Overlap testing: RenderLayerCompositor contains a list of rects of things that have been composited. Makes other layers composited if they intersect that list of rects.
Clipping: imagine a div with overflow:hidden, child with transform or video. Implement clipping via platform layer. On Mac: CALayer add masks to apply. If a layer is composited through clipping, it doesn't have its own backing store, paints into something behind it.
Reflections: clone layers, track clones. It's tricky.
Some RenderLayers are special because it contains content that benefits from compositing. Example: RenderVideo gets RenderLayer, becomes composited. The Mac media player hands PlatformLayer to compositing code.
Layer intersections: with 3d transforms, we paint into a GL texture. If a child element intersects with its parent element, the spec now states that the child element's layer needs to break into subtextures along intersection.
Overlap map is updated when there is a layout or style change that changes the compositing layer tree.
Special casing CSS animations: when a transform or opacity animation is running, we don't updating clipping during animations. Update layout at start and end, not during. Don't update scrollbars during, for example. It's a cheat, but gives performance.
Overlap test is used if real (not identity) 3d transforms are not present in page.
Platforms have their own accelerated drawing implementations. On Mac, but compositing still has value when there is accelerated drawing, but it depends on content. There is feedback from platform code to tell RenderLayerCompositor when it's valuable to do compositing.
Plugins like Flash force compositing mode.
Text: on Mac there is a limitation on graphics system where rendering text on transparent background, doesn't do subpixel antialiasing. So the text looks "skinnier". There is no good solution to this problem right now. If something is composited, but with opaque bg-color, then it's fine.
Limitations on compositing: not smart when applying scale trasnforms. On Mac, scale:2 just blows up bitmap, and looks fuzzy. MSIE10 uses Direct2D so it doesn't have this issue.

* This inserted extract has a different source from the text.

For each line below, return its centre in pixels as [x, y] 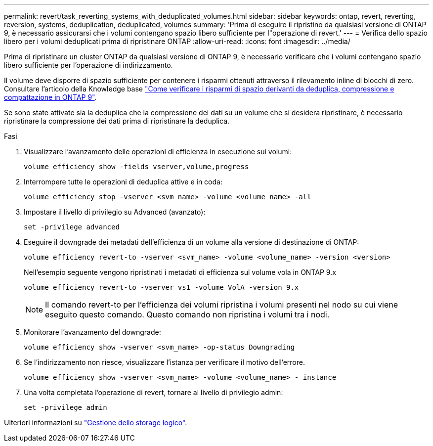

If we redid WebKit, would it be based on compositing primitives instead of bitmap primitives? No, it probably has to live under the platform layer. MSIE10 has thrown everything out and rebuilt using Direct2D, with good performance gains.
- In Safari, "show compositing borders".
- Every composited layer gets a border.
- The number represents the number of times the layer has been repainted.
- Yellow, now green, boxes have no css properties, so the layer is used just for geometry, and doesn't need a backing store.
- Red represents layers that need a backing store.
- Blue outline: composited because it has overflow:hidden/scroll on it.
- Do you see popping? Something popping in front is probably composited.
- In gdb, debug only "call showLayerTree" any RenderLayer tree. This shows it as a z-order tree. Also prints whether RenderLayer is composited, and why. Also shows which GraphicsLayers are associated with which RenderLayers.
- In inspector, turn on/off css properties that affect compositing; see overflow, z-order, transforms.
- Gmail bug anecdote: copy the DOM into a fresh document, to give you a snapshot. Although there was no CSS styling, the bug still repro'd.
- Via inspector, start deleting nodes.
WebCore lacks logic where knowing if elements up front obscure stuff behind it. Right now it just repaints everything behind it from back-to-front.
SVG compositing? Currently doesn't use RenderLayer at all. Probably need to split up RenderLayer with a separate compositing piece which SVG could use.